Like during covid, families who are stuck in flats can have a really rough time in heatwaves, and while you have no obligation to do so, would it have hurt you too much to help - making sure to say its only during the really hot weather.

Op did help and was willing to again. She is not obliged to help every day, especially when she is not there.

I would certainly not be helping anyone who was rude to me.

Brokentoes85 · 23/06/2026 22:14

Skybluepinky · 23/06/2026 15:59

Some people are just so cheeky if they wanted a garden they should have bought a house with one.

OK that's a stupid comment

Northernladdette · 23/06/2026 22:32

The paddling pool is the draw here, you’re everyone’s best friend when you have one.
I remember a parent who I’d never met before getting very upset when my kids were little as I wouldn’t let her son in mine who had chicken pox scabs 😣
She was one of those parents who used to turn all three out and never really knew where they were.
She then came round and told me she was a nurse (she wasn’t, she was a care assistant)and why wouldn’t I let him in 😳

DangerousAlchemy · 23/06/2026 22:42

Founderflower · 23/06/2026 21:24

If they don’t have a choice but to live in those flats then I think you could be charitable and let the kids cool down for an hour. It’s an unprecedented heatwave and whilst some kids get to enjoy it others swelter in poorly maintained flats. It doesn’t hurt for them to be in your garden for 3 days of the year.

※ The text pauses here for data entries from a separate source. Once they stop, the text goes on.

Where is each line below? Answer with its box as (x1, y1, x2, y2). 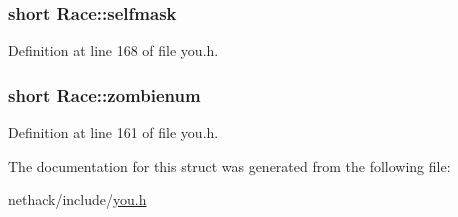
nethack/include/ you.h (8, 189, 147, 210)
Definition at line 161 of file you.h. (8, 122, 219, 143)
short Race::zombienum (8, 82, 201, 107)
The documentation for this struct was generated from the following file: (8, 155, 451, 176)
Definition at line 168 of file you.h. (8, 40, 219, 61)
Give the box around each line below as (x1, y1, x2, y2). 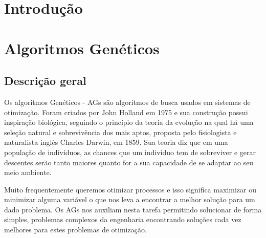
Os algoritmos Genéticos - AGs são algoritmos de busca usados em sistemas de (4, 96, 251, 107)
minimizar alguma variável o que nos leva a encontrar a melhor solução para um (4, 194, 255, 205)
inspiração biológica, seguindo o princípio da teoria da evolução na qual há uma (4, 117, 254, 127)
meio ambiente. (4, 167, 52, 178)
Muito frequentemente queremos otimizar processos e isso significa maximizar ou (4, 184, 257, 194)
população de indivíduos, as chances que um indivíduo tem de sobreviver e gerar (4, 146, 256, 157)
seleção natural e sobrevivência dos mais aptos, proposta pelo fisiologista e (4, 126, 237, 137)
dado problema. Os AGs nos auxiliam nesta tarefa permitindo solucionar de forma (4, 204, 262, 214)
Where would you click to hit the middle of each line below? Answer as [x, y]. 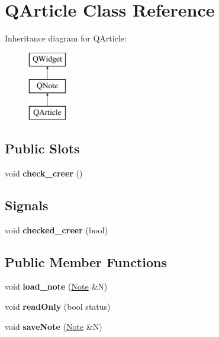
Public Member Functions [86, 261]
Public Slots [42, 148]
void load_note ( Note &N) [56, 286]
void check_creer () [44, 173]
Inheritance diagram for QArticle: [66, 38]
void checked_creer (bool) [56, 230]
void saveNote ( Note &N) [54, 326]
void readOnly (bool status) [58, 306]
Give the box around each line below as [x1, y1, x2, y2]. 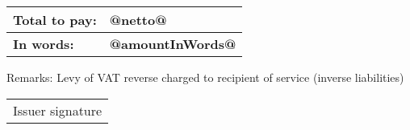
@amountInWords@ [109, 35, 236, 53]
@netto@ [109, 10, 167, 29]
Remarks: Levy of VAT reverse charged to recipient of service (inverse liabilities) [6, 69, 404, 85]
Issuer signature [13, 100, 102, 120]
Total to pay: [13, 10, 97, 29]
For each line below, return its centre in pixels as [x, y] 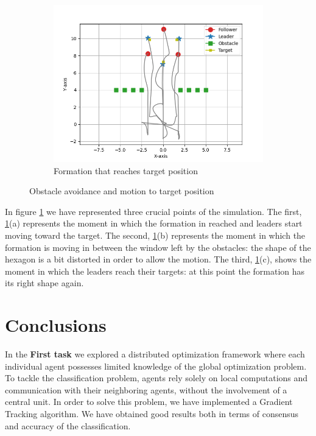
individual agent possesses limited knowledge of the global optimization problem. [156, 366]
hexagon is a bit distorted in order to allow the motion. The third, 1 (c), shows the [158, 259]
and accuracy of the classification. [68, 425]
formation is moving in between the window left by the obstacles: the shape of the [158, 247]
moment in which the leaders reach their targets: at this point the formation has [155, 271]
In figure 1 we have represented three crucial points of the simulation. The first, [153, 211]
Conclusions [56, 325]
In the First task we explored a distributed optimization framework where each [155, 354]
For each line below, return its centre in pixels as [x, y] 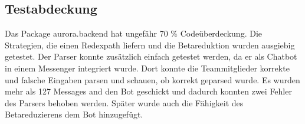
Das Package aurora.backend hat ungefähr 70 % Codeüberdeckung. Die [134, 33]
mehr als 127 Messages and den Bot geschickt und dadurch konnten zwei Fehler [148, 91]
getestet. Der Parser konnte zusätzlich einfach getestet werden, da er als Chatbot [151, 56]
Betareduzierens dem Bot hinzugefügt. [74, 114]
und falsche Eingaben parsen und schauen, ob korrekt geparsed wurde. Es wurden [152, 79]
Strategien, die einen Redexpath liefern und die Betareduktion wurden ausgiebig [150, 45]
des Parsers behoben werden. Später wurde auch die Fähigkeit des [124, 102]
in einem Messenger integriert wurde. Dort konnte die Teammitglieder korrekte [147, 68]
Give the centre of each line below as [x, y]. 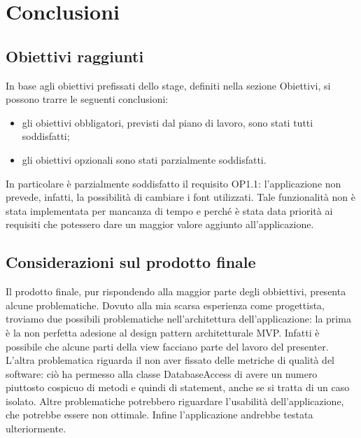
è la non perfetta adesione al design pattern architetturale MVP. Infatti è [163, 332]
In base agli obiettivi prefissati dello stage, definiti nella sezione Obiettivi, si [168, 85]
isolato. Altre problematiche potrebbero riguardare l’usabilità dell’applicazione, [175, 401]
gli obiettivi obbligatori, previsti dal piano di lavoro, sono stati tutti [168, 122]
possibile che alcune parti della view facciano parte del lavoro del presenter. [167, 346]
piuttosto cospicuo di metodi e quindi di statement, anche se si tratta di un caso [178, 387]
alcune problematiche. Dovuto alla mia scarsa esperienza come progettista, [165, 305]
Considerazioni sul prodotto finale [131, 262]
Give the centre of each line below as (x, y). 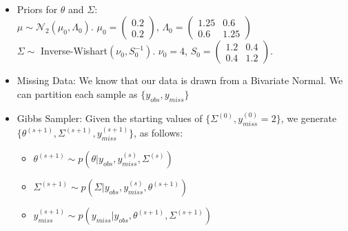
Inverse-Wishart (74, 51)
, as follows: (158, 133)
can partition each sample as (77, 93)
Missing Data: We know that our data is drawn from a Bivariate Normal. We (180, 80)
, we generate (309, 118)
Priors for (37, 9)
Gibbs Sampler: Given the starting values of (110, 118)
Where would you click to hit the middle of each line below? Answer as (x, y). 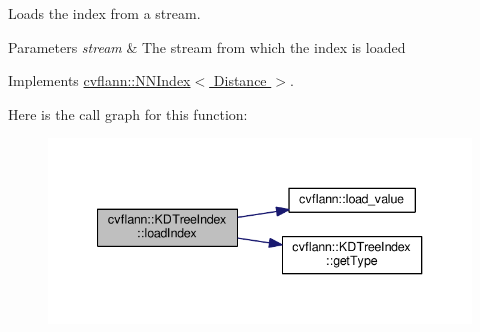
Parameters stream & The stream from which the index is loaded (207, 46)
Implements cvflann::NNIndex (99, 80)
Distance (240, 80)
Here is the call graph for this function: (128, 113)
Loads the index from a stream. (104, 13)
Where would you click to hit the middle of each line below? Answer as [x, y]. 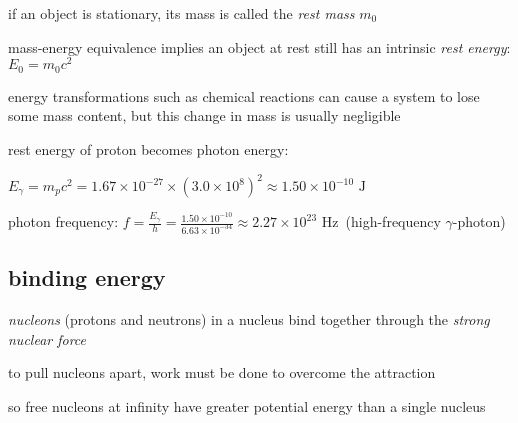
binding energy [87, 277]
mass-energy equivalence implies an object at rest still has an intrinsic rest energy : [259, 46]
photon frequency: [63, 221]
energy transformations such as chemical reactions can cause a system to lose [244, 95]
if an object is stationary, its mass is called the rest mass [181, 13]
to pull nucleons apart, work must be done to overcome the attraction [222, 372]
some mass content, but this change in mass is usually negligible [204, 115]
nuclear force [47, 338]
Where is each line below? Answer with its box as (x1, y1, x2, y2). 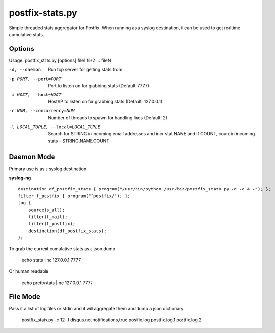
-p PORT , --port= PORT (9, 76, 62, 82)
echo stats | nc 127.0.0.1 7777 (21, 257, 81, 263)
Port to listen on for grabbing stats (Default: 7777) (48, 83, 149, 89)
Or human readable (9, 268, 49, 274)
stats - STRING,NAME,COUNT (48, 138, 110, 143)
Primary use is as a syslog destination (9, 166, 87, 172)
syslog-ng (9, 175, 31, 181)
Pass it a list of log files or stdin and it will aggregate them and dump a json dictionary (9, 305, 183, 311)
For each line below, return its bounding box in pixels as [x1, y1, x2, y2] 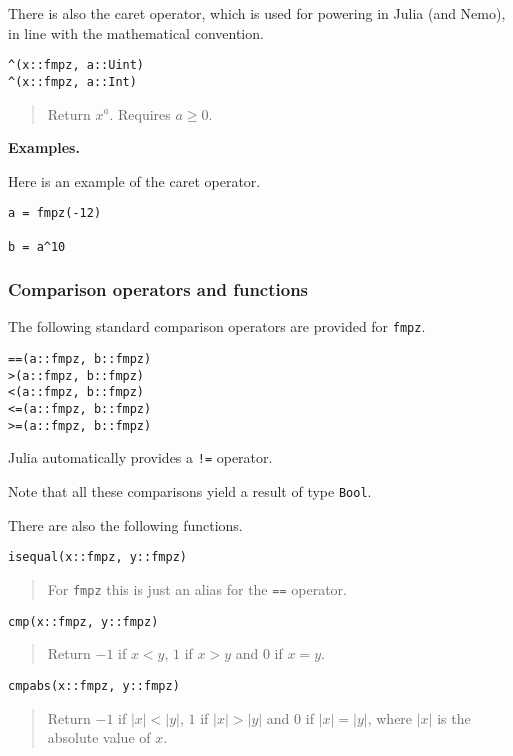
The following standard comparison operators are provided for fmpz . [8, 316, 426, 337]
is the [437, 707, 471, 728]
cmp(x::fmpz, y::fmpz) [8, 614, 159, 629]
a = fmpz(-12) [8, 206, 102, 221]
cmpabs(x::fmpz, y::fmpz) [8, 678, 180, 693]
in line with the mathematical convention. [8, 22, 264, 43]
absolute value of [47, 727, 151, 748]
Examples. [8, 137, 80, 158]
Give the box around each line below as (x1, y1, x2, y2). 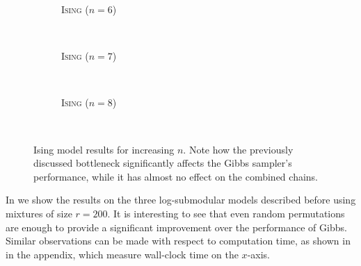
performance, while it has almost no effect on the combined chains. (33, 169, 318, 183)
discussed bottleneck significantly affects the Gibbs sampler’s (33, 156, 292, 170)
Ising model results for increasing (33, 142, 175, 156)
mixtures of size (6, 206, 72, 220)
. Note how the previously (183, 142, 294, 156)
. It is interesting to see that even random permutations (107, 206, 345, 220)
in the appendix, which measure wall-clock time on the (6, 247, 239, 261)
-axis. (247, 247, 270, 261)

Where I live there are splash parks nearby? why is the only choice you're offering either sweltering in a flat or using OPs garden & pool? This lady has an outdoor space to use water bombs or water pistols or a bucket of cold water etc etc. There are parks nearby I presume? Sounds like the other mum is lazy and has zero imagination to me. I suppose you've had rude random mums and kids in your garden enjoying your pool in the past have you?